### [Assignment]
Set down word for word the lines that begin the entries and run through the line containing "Increase size of". Give nothing further.

Top of Provided data

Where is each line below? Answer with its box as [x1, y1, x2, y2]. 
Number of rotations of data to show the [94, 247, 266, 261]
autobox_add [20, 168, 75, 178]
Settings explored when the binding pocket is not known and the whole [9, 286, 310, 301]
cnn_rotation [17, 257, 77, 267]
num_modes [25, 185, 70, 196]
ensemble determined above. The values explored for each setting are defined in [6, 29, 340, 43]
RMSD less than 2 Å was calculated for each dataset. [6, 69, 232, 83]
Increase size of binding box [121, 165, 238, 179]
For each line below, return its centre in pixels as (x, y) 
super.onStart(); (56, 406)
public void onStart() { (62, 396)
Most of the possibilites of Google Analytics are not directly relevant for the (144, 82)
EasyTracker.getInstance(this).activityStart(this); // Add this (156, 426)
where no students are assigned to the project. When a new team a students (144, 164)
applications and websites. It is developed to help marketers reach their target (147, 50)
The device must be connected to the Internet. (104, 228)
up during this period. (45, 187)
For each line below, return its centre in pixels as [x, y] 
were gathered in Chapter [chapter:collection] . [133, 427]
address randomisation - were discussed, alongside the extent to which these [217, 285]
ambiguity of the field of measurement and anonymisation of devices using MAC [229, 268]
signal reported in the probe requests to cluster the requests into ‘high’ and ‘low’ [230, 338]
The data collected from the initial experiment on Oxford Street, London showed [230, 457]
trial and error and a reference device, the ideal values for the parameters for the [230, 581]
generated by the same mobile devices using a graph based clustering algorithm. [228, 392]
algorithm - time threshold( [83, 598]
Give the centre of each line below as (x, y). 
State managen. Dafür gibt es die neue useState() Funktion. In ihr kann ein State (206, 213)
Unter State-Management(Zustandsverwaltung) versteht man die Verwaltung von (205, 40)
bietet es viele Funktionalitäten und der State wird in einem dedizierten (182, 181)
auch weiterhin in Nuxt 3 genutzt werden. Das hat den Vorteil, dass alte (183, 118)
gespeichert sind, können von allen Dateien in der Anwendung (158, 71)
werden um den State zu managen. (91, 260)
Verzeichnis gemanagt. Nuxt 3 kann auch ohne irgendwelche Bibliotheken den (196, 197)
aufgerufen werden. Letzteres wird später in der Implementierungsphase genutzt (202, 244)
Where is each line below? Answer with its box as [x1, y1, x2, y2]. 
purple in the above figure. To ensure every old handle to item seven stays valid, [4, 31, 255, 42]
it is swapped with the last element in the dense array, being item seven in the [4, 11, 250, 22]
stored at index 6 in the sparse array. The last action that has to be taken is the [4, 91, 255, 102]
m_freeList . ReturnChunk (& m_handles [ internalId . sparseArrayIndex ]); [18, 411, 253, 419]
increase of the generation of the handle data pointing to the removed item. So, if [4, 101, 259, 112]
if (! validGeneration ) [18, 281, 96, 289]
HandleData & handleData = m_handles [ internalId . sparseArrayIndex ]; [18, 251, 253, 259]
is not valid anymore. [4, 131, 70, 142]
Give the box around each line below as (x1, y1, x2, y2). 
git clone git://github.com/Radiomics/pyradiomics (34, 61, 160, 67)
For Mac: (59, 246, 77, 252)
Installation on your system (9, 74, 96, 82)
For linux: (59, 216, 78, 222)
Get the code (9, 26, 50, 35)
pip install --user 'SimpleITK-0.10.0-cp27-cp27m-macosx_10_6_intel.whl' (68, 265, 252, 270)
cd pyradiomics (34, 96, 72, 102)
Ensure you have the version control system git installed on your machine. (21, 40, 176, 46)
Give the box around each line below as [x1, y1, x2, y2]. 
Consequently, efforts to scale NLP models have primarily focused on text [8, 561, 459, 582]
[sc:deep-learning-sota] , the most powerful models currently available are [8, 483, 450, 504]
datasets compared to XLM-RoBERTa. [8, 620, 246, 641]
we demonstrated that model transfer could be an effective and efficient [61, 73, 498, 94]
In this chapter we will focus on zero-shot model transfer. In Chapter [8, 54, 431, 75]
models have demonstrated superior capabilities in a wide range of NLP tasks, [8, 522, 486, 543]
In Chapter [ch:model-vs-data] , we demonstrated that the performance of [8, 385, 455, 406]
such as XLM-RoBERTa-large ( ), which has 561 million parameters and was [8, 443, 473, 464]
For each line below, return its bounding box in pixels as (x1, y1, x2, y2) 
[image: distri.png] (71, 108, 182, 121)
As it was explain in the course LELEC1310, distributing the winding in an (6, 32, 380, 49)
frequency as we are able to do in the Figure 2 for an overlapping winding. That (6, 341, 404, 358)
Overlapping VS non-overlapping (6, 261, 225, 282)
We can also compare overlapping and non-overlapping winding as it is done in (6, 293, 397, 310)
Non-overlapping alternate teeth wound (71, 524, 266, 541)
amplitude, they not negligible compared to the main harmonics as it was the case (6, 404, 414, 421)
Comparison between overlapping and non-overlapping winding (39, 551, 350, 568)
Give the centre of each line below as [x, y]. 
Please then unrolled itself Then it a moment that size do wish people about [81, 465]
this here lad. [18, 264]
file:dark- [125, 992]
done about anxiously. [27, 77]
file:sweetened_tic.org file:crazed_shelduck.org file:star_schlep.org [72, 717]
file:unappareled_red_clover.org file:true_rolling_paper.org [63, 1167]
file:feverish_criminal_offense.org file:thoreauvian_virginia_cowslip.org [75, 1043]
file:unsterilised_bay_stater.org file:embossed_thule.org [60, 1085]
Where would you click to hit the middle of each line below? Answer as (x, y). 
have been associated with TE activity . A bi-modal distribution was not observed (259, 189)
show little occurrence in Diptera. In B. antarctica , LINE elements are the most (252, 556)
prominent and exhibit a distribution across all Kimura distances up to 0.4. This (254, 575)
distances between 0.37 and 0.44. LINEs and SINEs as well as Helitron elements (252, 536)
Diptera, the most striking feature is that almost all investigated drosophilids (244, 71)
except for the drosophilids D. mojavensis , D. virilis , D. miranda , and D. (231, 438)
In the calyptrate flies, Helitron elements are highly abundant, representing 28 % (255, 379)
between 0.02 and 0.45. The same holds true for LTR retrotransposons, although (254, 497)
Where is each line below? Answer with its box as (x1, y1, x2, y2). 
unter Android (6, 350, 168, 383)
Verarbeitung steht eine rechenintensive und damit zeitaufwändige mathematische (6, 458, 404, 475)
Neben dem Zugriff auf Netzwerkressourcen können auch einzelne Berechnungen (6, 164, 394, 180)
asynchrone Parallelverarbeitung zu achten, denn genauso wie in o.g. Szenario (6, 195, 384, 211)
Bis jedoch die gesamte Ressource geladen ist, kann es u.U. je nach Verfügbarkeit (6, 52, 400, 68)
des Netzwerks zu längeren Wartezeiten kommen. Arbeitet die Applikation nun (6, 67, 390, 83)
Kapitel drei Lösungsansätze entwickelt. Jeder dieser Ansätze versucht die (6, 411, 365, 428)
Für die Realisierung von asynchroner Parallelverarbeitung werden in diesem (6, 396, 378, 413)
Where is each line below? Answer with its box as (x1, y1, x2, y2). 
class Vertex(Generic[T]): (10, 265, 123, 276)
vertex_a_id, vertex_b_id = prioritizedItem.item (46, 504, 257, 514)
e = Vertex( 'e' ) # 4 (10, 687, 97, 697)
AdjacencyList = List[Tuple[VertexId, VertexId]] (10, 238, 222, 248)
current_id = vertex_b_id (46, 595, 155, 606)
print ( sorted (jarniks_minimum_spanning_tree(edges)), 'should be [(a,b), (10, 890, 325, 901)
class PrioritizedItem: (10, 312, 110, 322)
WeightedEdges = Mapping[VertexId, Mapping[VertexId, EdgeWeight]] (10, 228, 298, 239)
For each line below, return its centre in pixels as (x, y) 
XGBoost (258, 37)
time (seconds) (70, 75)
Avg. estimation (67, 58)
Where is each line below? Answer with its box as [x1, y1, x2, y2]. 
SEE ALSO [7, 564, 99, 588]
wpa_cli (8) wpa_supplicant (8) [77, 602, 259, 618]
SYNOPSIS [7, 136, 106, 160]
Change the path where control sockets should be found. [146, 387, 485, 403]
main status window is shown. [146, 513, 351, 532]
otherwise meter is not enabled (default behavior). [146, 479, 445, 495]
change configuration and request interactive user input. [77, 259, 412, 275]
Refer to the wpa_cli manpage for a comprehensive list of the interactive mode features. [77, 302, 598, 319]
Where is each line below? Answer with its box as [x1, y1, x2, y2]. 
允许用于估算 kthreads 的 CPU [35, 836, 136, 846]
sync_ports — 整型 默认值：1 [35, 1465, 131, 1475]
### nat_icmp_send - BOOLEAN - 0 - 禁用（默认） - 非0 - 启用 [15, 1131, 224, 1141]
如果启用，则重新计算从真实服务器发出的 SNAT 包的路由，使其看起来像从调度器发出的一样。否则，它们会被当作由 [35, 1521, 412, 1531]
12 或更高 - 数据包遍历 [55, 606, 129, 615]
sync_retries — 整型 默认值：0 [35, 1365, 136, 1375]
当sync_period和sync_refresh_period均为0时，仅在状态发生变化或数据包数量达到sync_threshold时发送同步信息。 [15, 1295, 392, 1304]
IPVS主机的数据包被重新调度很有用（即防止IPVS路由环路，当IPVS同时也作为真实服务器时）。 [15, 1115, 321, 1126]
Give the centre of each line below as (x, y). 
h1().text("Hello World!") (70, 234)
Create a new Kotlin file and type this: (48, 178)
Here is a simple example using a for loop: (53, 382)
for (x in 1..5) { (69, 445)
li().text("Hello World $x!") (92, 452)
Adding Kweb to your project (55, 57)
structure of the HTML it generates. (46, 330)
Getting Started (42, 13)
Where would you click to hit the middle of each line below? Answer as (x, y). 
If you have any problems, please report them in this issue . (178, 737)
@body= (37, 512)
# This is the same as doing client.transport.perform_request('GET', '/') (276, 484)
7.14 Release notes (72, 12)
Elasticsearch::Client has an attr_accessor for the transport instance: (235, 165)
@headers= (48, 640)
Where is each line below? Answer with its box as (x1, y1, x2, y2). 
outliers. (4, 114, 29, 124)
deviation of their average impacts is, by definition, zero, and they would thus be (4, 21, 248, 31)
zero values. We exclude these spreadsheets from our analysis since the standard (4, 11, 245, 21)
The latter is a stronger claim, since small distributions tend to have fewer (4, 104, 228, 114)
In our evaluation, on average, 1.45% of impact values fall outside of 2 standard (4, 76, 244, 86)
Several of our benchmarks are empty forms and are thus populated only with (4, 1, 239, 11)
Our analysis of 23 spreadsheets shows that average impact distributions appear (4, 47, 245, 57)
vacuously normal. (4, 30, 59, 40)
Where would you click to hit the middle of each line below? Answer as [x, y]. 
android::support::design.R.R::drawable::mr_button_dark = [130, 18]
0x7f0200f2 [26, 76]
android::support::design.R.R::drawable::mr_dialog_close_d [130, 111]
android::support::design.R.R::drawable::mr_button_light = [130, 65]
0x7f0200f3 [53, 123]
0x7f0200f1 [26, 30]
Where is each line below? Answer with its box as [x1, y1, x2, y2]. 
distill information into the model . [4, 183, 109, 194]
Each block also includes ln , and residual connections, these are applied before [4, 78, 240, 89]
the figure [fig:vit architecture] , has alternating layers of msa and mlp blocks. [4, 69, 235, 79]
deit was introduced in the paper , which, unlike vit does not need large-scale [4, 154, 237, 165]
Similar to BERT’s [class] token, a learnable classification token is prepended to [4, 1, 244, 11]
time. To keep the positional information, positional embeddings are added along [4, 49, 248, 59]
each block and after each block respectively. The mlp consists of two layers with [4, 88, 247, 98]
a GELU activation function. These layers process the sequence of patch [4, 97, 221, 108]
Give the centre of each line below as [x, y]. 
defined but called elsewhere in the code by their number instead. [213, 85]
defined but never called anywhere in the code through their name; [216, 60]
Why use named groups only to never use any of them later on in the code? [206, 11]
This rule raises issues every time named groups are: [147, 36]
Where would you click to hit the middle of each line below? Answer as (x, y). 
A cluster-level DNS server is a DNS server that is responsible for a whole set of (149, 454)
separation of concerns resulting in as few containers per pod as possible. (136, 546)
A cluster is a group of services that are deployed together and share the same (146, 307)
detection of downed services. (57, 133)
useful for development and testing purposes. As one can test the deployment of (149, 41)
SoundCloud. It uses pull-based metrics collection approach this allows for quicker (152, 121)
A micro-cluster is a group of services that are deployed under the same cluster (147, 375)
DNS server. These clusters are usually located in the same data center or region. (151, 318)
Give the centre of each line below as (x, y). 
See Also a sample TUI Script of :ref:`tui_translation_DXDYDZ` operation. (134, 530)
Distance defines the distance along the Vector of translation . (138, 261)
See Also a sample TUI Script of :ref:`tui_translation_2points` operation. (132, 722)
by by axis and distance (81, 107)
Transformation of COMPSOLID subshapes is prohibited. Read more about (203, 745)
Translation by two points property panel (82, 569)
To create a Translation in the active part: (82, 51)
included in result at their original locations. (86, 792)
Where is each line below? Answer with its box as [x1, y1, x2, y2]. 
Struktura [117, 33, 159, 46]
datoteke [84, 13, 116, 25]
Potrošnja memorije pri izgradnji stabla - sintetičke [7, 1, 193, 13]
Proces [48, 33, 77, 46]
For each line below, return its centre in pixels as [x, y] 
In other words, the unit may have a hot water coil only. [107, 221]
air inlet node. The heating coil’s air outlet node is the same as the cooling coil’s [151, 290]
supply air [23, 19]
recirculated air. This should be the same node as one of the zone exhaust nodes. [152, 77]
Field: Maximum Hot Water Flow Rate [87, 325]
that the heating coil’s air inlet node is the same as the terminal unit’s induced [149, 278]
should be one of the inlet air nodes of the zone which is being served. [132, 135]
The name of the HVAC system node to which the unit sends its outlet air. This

Bottom of Provided data

### [Solution]
Where is each line below? Answer with its box as [x1, y1, x2, y2]. 
Number of rotations of data to show the [94, 247, 266, 261]
autobox_add [20, 168, 75, 178]
Settings explored when the binding pocket is not known and the whole [9, 286, 310, 301]
cnn_rotation [17, 257, 77, 267]
num_modes [25, 185, 70, 196]
ensemble determined above. The values explored for each setting are defined in [6, 29, 340, 43]
RMSD less than 2 Å was calculated for each dataset. [6, 69, 232, 83]
Increase size of binding box [121, 165, 238, 179]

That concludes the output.